The secret to success is that it “provides shoppers with a lower-calorie option, while tapping into the desire for truly decadent ice cream, bridging the gap between the two,” says Kat Jones, marketing manager for ice cream & snacking at General Mills. In essence, it has focused on getting the taste credentials right.

Oppo’s Thuillier maintains taste failures in lower-cal ice cream have largely come from retailer efforts. “Own label has struggled in healthy ice cream, as product quality has suffered when producers try to cut costs.”

For him, taste is paramount. “There will always be a consumer in healthy ice cream who isn’t willing to compromise on taste, and as more players enter the market with low-calorie options, taste will become ever-more important versus the calorie number on the front of the pack,” he says.


Weathering the storm: value barely dips

Top eight ice cream sectors by value sales   
  Value (£m) % growth market share
Choc Snacks   327.6 0.5 29.9
Luxury Dessert   196.5 4.6 17.9
Premium Dessert   169.3 -1.2 15.5
Kids   121.6 -7.0 11.1
Filled Cones   115.8 3.7 10.6
Standard Dessert   74.7 -4.6 6.8
Adult Refresh   47.3 -5.2 4.3
Individual Dessert   24.9 5.8 2.3
Brands vs Own label   
  Value (£m) % growth  
Brands 671.5 0.8  
Own Label 423.4 -2.1  
 Source: Kantar 52 w/e 03 November 2019      
  • In spite of last year’s poor summer, ice cream’s value and volume fell over the past 12 months by just 0.4% and 2.1% respectively.
  • Those modest declines are even though fewer people are buying into the category. The shoppers it has are buying less per shop and making fewer trips to the supermarket, according to Kantar analyst Isabel Zakers.
  • Own label saw strong growth in 2018 of 14% and performed ahead of brands. “However, the tide has turned this year, and we see own label declining 2.1% in value while brands hold steady, growing 1%,” according to Zakers.
  • The difference in fortune between own label and branded ice creams suggests the latter are “able to better defend themselves” against poor weather, she adds.
  • Shoppers are paying an average of 5p more for ice cream, at nearly £3 per litre.
  • Pint tubs have seen the biggest price increase, growing 18p as the result of more premium entrants to the category.

Sustainable packaging

Still, it’s not just what’s on the front of the pack that’s concerning consumers. Shoppers are paying more attention to the entirety of the pack, thanks to growing concerns over the environment. That has inspired the next big trend in ice cream: eco-friendly packaging.
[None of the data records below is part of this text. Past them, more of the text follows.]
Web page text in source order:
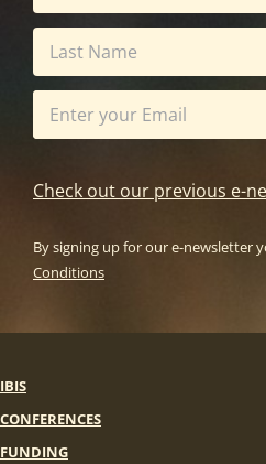
Check out our previous e-
By signing up for our e-newsletter
Conditions
IBIS
CONFERENCES
FUNDING
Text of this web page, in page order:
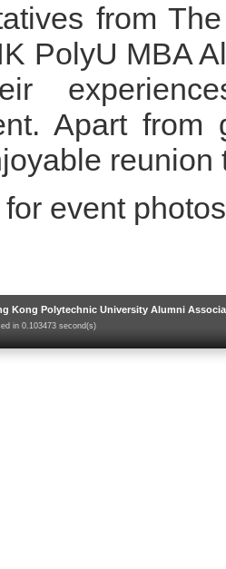
from
PolyU MBA
Apart
reunion
for event
Kong Polytechnic University Alumni
in 0.103473 second(s)
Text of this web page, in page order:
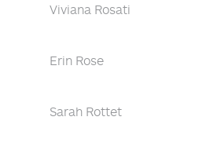
Viviana Rosati
Erin Rose
Sarah Rottet
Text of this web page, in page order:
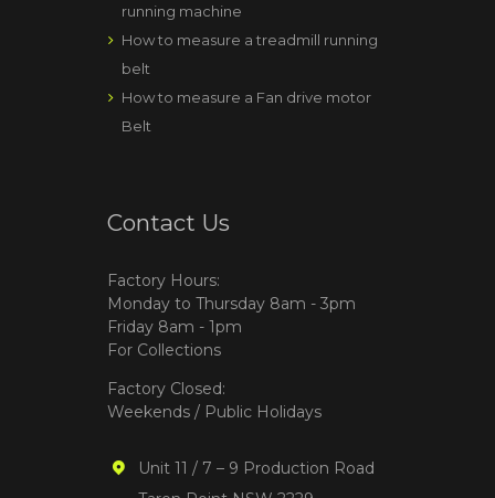
running machine
How to measure a treadmill running
belt
How to measure a Fan drive motor
Belt
Contact Us
Factory Hours:
Monday to Thursday 8am - 3pm
Friday 8am - 1pm
For Collections
Factory Closed:
Weekends / Public Holidays
Unit 11 / 7 – 9 Production Road
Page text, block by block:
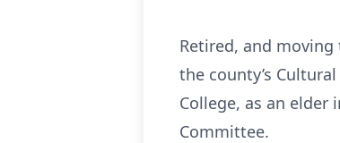
Retired, and moving
the county’s
College, as an
Committee.

Ben & Jerry’s, for instance, is working to remove all single-use plastic from its packaging by the end of 2020, replacing it with biodegradable or compostable alternatives. It’s already ditched the standard plastic moisture barrier in its 465ml paper tubs, swapping it for a bio-polyethylene alternative.
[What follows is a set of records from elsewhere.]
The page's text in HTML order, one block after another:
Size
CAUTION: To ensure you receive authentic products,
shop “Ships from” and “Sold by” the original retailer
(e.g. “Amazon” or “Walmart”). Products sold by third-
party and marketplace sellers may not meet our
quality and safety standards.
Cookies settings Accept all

It says the change, announced in December, will save 40 tonnes of plastic every year and make the packaging a lot easier to recycle.

Smaller brand Northern Bloc followed suit in January, lining its paper tubs with BioPBS, a material made from sugar cane, to make them “fully recyclable within mixed recycling at home”. More such moves are set to follow: Häagen-Dazs will ditch the plastic spoon from its mini cup multipacks in March.

Mochi brand Little Moons is going one step further. It is in talks with retailers about opening an in-store ice cream parlour, in which shoppers will be able to bring their own reusable containers to pick ‘n’ mix their favourite flavours. That will result in a 97% reduction in packaging waste, Little Moons says.

All such efforts are laudable. But not all succeed - not even ones by suppliers as large and eco-minded as Unilever. Take its wrapper-free Solero multipacks, hailed by Unilever as the first ice cream packaging of its kind when it launched to much fanfare last June. At the time, the giant said the innovation would cut plastic use by 35%.

Earlier in February, The Grocer reported Unilever was discontinuing the trial. That’s because it “wasn’t the most sustainable way to solve the issue” according to Burger. “Unfortunately it wasn’t scalable from a commercial point of view,” he added.

Because if one thing is clear from this year, it’s that virtuous propositions aren’t enough on their own. To beat the weatherman, they need to make commercial sense too.